No-CLI 30-second fix to try first: open the PDF in Chrome or Edge, Print -> Save as PDF, re-upload. The browser rewrites the file with a clean text layer and often unsticks a PDF that ChatGPT refused with No text could be extracted from this file.
Confirm a fix by making ChatGPT quote one sentence verbatim and Ctrl+F-ing it in the source PDF.

Common causes

Ordered by hit rate, highest first.

1. Scanned pages have no text layer

The most common failure. PDFs from phone photos / paper scans look normal but each page is one big image. No text to extract — the model sees “[image]” and blanks, and answers “no content on that page.”
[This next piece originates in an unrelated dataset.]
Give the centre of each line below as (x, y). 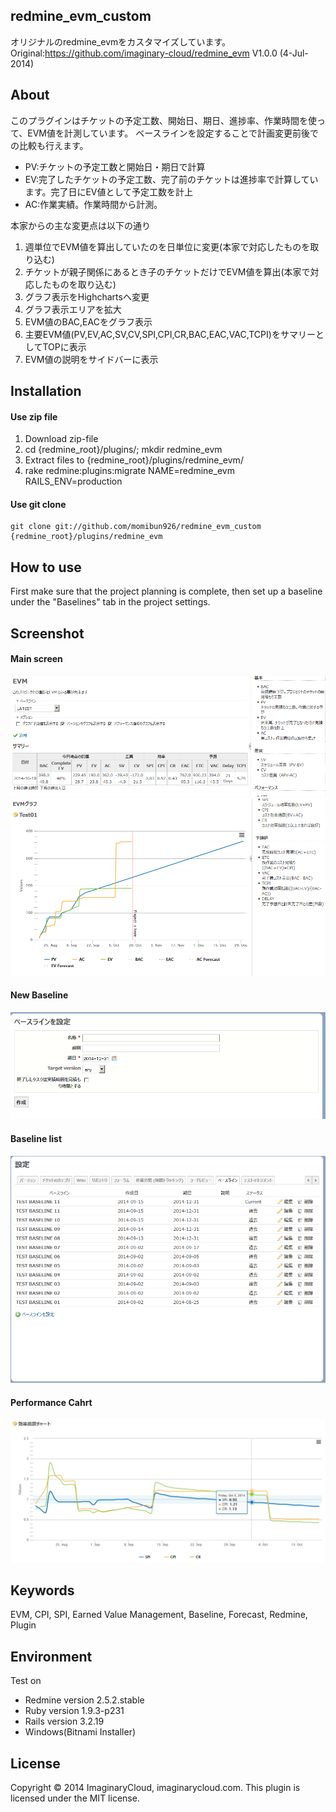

How to spot it: In a PDF reader (Preview / Adobe), try mouse-selecting text on the problem page. Can’t select = no text layer = scanned page.

2. Multi-column / complex layout extraction order is wrong

Academic papers / two-column magazine PDFs — the extractor often follows z-order (left-to-right, top-to-bottom) and interleaves the left column’s first paragraph with the right column’s first paragraph — sentences scrambled.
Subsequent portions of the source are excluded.